A Kiev i russi non avrebbero bombardato il sito di Babi Yar. A Kherson starebbero invece organizzando finti cortei per 'accogliere' i 'liberatori'

Dalla guerra scatenata dalla Russia in Ucraina emergono, oltre alle notizie vere, anche fake news. Oppure notizie – fatte spesso di testi, video e foto sui social media – contraddittorie, difficilmente verificabili. A volte frutto di propaganda sia da parte di Mosca che da parte di Kiev. È forse inevitabile in ogni guerra, da che mondo è mondo. Occorre però tenere presente questo aspetto.
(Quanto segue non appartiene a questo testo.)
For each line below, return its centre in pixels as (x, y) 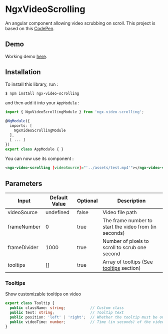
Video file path (119, 213)
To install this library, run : (32, 84)
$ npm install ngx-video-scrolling (42, 93)
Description (131, 201)
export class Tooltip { (30, 303)
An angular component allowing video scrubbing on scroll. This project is (80, 23)
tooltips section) (121, 268)
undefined (57, 213)

Memoriale colpito? È intatto

Martedì scorso 1 marzo, durante un attacco alla torre della Tv di Kiev, ha fatto il giro del mondo la notizia che i russi avrebbero anche colpito, danneggiandolo, il sito di Babi (o Babyn) Yar. Si tratta del Memoriale della Shoah: lo sterminio degli ebrei ucraini da parte dei nazisti nella seconda guerra mondiale. In particolare, nel luogo di Babi Yar, si ricordano le circa 33mila persone di origine ebraica barbaramente sterminate nel settembre del 1943 dagli invasori. Ieri 3 marzo, è arrivata una smentita alla notizia del danneggiamento, se non della distruzione, di Babi Yar. L’ha fornita – essendo riuscito a recarsi fisicamente sul posto – il reporter israeliano del sito del giornale Ynet, Ron Ben-Yishai. Il giornale ha affermato che “il memoriale dell’Olocausto è illeso, nonostante tre missili siano stati lanciati verso la vicina torre di comunicazione, che ha subito gravi danni“.

Baby-Yar
La foto pubblicata da Ynet che ritrae il giornalista a Babi Yar. Foto Ron Ben-Yishai

La foto ‘contro’ Zelensky

Il reporter ha scattato una foto, pubblicata da Ynet, che riproduciamo sopra, in cui egli si mostra di fronte a uno dei principali monumenti presenti a Babi Yar, il quale è appunto, almeno quello, intatto. L’attacco che si affermava avesse danneggiato il Memoriale della Shoah di Kiev aveva suscitato “proteste da parte di molti leader e organizzazioni mondiali, incluso il presidente dell’Ucraina Volodymyr Zelensky” ha ricordato Ron Ben-Yishai. “Nessuna bomba, missile o proiettile di artiglieria ha colpito il sito stesso. Sembra che la notizia dell’attacco di Babi Yar fosse parte della campagna di disinformazione ucraina, atta a destabilizzare il nemico“, ha scritto Ynet. Ma anche la smentita resta controversa. O, almeno, così la interpreta, oggi 4 marzo, Bet Magazine Mosaico, il sito ufficiale della comunità ebraica di Milano. “Ancora non è pienamente chiaro cosa sia successo di preciso. L’intento era ‘solo’ di colpire i mezzi televisivi? O stanno forse pensando di distruggere anche i monumenti?” chiede, non senza una punta di polemica verso Ynet, Michael Soncin in un articolo sul sito di Bet Magazine.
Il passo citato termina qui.